Few parts of the world could keep a lid on coronavirus as cases continued to surge this week across the Americas, South Asia, and Africa while bubbling up in Europe and the Asia Pacific. Across Latin America, Chile and Peru persisted with some of the highest global caseloads per capita, rising cases in Argentina prompted a new lockdown for Buenos Aires, and hotspots emerged in Venezuela, with only Uruguay and Paraguay managing to buck the trend. Cases in Mexico stretched past 200,000. Yet it was Brazil who remained the world leader, now with daily cases in excess of 46,000, contributing to a tally of 1.3 million infections and 57,000 fatalities by the end of the week. That left the United States playing catch-up, with daily cases surpassing 45,000, taking the tally beyond 2.5 million as the country reported its own record-breaking increase. States in the south and west were driving the steep climb in cases, fresh peaks in Florida, Texas, and California forcing bars to close as reopening plans were put on hold. Black and Latino communities remained disproportionately affected by the virus, which was increasingly spreading among young people.

Infections across India poured past 500,000 and continued to flow at an unprecedented rate, while Pakistan reported a slight slowdown as the toll surpassed 200,000, and cases in Bangledesh kept on at a steady pace. After Brazil, the United States, and India, it was South Africa left shouldering the blame for the rapid global uptick. Even as cases soared particularly in the province of Guateng, the country began reopening cinemas and casinos, a course of action matched in more ways than one by Egypt. High deaths and climbing infections led to partial lockdowns and renewed restrictions in Iran, Palestine, and Israel, with Qatar and Saudi Arabia also hit hard across the Middle East. Even in Europe, the former hotspot briefly turned sanctuary, coronavirus once more started to spread. Spain strove for some semblance of normality amid repeated outbreaks, cases suddenly spiked in France, Germany mapped out domestic travel restrictions after a surge in slaughterhouse infections, while Sweden lamented being placed on the World Health Organization’s naughty list. The same scenario held for Eastern Europe, with record infections in the Ukraine and masks now mandatory in Croatia.

Asia Pacific continued to tell its own story, where deaths have remained low while authorities keep close track of localised outbreaks. Active infections eked up in New Zealand after two imported cases skipped quarantine to break the virus-free streak. Isolation facilities began feeling the strain, but the situation was more severe in neighbouring Australia, where surging cases in the state of Victoria elicited military aid. Small clusters continued to beset Tokyo and Seoul, while one county in Hebei province was sealed off in the aftermath of a food market outbreak in Beijing. Meanwhile recoveries fought valiantly to match infections across Indonesia. That left scant room for small mercies, but Hong Kong provided a minor success story with a run of no local infections for more than two weeks. Scotland declared itself close to ‘total elimination’ of the virus, making future outbreaks easier to control, while New York City entered phase two of reopening, banding together with New Jersey and Connecticut to consolidate northeast gains by way of a tri-state quarantine.

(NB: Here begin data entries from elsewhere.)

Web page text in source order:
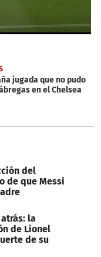
jugada que no pudo
en el Chelsea
del
de que Messi
la
de Lionel
de su
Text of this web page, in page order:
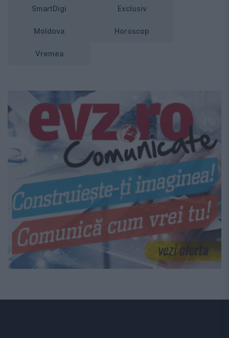
SmartDigi Exclusiv
Moldova Horoscop
Vremea
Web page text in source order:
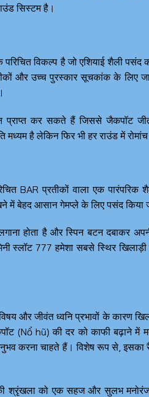
सिस्टम है।
परिचित विकल्प है जो एशियाई शैली
और उच्च पुरस्कार सूचकांक के लिए
प्राप्त कर सकते हैं जिससे जैकपॉट
है लेकिन फिर भी हर राउंड में
BAR प्रतीकों वाला एक
में बेहद आसान गेमप्ले के लिए पसंद किया
होता है और स्पिन बटन दबाकर
स्लॉट 777 हमेशा सबसे स्थिर खिलाड़ी
और जीवंत ध्वनि प्रभावों के कारण
(Nổ hũ) की दर को काफी बढ़ाने
करना चाहते हैं। विशेष रूप से, इसका
श्रृंखला को एक सहज और सुलभ
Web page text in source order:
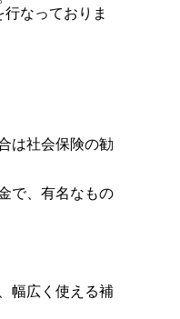
なっておりま
は社会保険の勧
で、有名なもの
幅広く使える補
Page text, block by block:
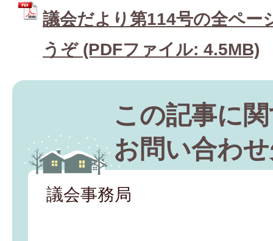
議会だより第114号の全ペー
うぞ (PDFファイル: 4.5MB)
この記事に
お問い合わ
議会事務局
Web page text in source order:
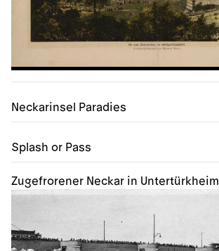
Neckarinsel Paradies
Splash or Pass
Zugefrorener Neckar in Untertürkheim
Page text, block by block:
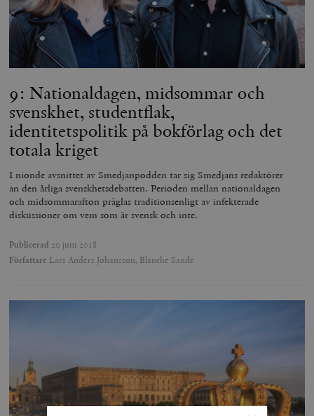
9: Nationaldagen, midsommar och
svenskhet, studentflak,
identitetspolitik på bokförlag och det
totala kriget
I nionde avsnittet av Smedjanpodden tar sig Smedjans redaktörer
an den årliga svenskhetsdebatten. Perioden mellan nationaldagen
och midsommarafton präglas traditionsenligt av infekterade
diskussioner om vem som är svensk och inte.
Publicerad 20 juni 2018
Författare Lars Anders Johansson, Blanche Sande
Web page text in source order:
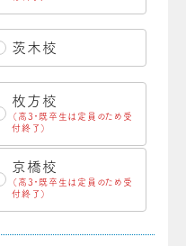
茨木校
枚方校
（高3・既卒生は定員のため受
付終了）
京橋校
（高3・既卒生は定員のため受
付終了）
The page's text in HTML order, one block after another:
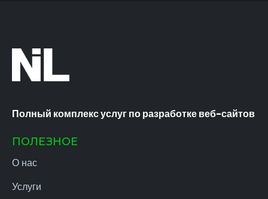
Полный комплекс услуг по разработке веб-сайтов
ПОЛЕЗНОЕ
О нас
Услуги
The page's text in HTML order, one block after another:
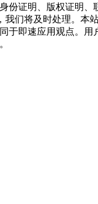
份证明、版权证明、
我们将及时处理。本
于即速应用观点。用
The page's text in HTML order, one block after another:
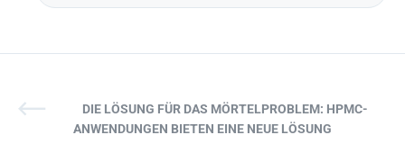
DIE LÖSUNG FÜR DAS MÖRTELPROBLEM: HPMC-
ANWENDUNGEN BIETEN EINE NEUE LÖSUNG
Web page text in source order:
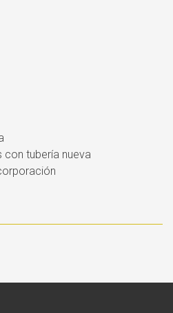
tubería nueva
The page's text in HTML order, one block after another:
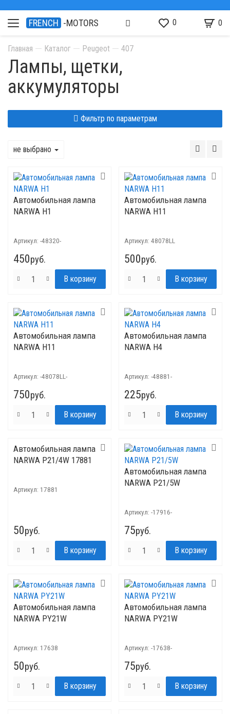
FRENCH -MOTORS 0 0
Главная Каталог Peugeot 407
Лампы, щетки,
аккумуляторы
Фильтр по параметрам
не выбрано
Автомобильная лампа
NARWA H1
Артикул: -48320-
450руб.
Автомобильная лампа
NARWA H11
Артикул: 48078LL
500руб.
Автомобильная лампа
NARWA H11
Артикул: -48078LL-
750руб.
Автомобильная лампа
NARWA H4
Артикул: -48881-
225руб.
Автомобильная лампа
NARWA P21/4W 17881
Артикул: 17881
50руб.
Автомобильная лампа
NARWA P21/5W
Артикул: -17916-
75руб.
Автомобильная лампа
NARWA PY21W
Артикул: 17638
50руб.
Автомобильная лампа
NARWA PY21W
Артикул: -17638-
75руб.
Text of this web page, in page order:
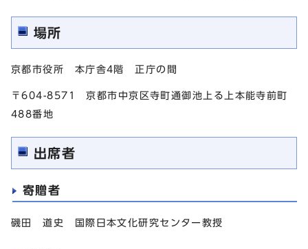
場所
京都市役所 本庁舎4階 正庁の間
〒604-8571 京都市中京区寺町通御池上る上本能寺前町
488番地
出席者
寄贈者
磯田 道史 国際日本文化研究センター教授
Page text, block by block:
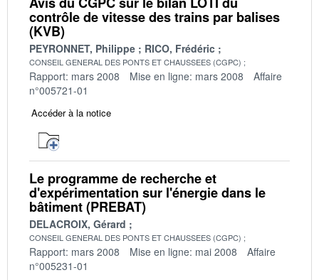
contrôle de vitesse des trains par balises
(KVB)
PEYRONNET, Philippe RICO, Frédéric
CONSEIL GENERAL DES PONTS ET CHAUSSEES (CGPC)
Rapport: mars 2008 Mise en ligne: mars 2008
Affaire
n°005721-01
Accéder à la notice
Le programme de recherche et
d'expérimentation sur l'énergie dans le
bâtiment (PREBAT)
DELACROIX, Gérard
CONSEIL GENERAL DES PONTS ET CHAUSSEES (CGPC)
Rapport: mars 2008 Mise en ligne: mai 2008
Affaire
n°005231-01
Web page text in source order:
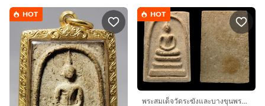
HOT HOT
พระสมเด็จวัดระฆังและบางขุนพรหม หลายรายการ AA79999
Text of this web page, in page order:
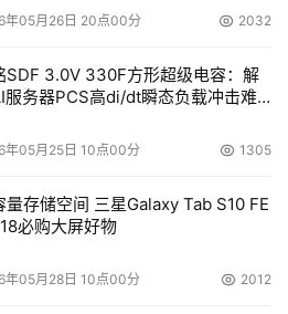
年05月26日 20点00分 2032
SDF 3.0V 330F方形超级电容：解
服务器PCS高di/dt瞬态负载冲击难
年05月25日 10点00分 1305
量存储空间 三星Galaxy Tab S10 FE
必购大屏好物
年05月28日 10点00分 2012
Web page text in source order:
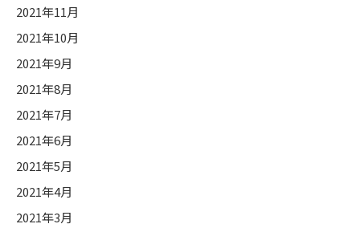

Otherwise countries held out hope for future respite in the form of vaccines and treatments. The AstraZeneca vaccine under development at Oxford University, currently the leading vaccine candidate according to the World Health Organization, is already being put through mid-stage human trials, with Brazil this week signing a $127 million production agreement. Another human trial commenced in the United Kingdom courtesy of Imperial College London. As cases began to rebound, the European Medicines Agency recommended remdesivir for authorisation across the European Union. Experimental treatments were the rage in other parts of the world, as Indonesia plumped for convalescent plasma, while the United Arab Emirates touted stem cell therapy. The financial implications of the virus forced the International Monetary Fund to slash global forecasts, while UNESCO warned of educational disparities and child hunger added to the devastation in Yemen.

Polls and protests continued to complicate the response to coronavirus, as following a belated Victory Day parade marking 75 years since the Soviet defeat of Nazi Germany, hard-hit Russia prepared to vote on constitutional reforms which would allow Vladmir Putin to remain in power until 2036. Stability in Singapore heralded an early general election, while divisive presidential polls in Poland seemed set to result in a second round of voting. Primary polling continued across parts of the United States, while France held low-turnout local elections. Authorities in Seattle moved to dismantle the Capitol Hill Organized Protest zone, but widespread protests across the United States and beyond were having some impact, as the House of Representatives passed police reform legislation. An outbreak on the premises prompted the suspension of parliament in Turkey. Saudi Arabia limited the annual Hajj pilgrimage to just 1,000 localsDespite the inevitable disruption, whether activists took to the streets or marched virtually, Pride celebrations took place from New York and Berlin to Taiwan and Israel. By the end of another week in coronavirus, global cases had topped 10 million with deaths in excess of 500,000.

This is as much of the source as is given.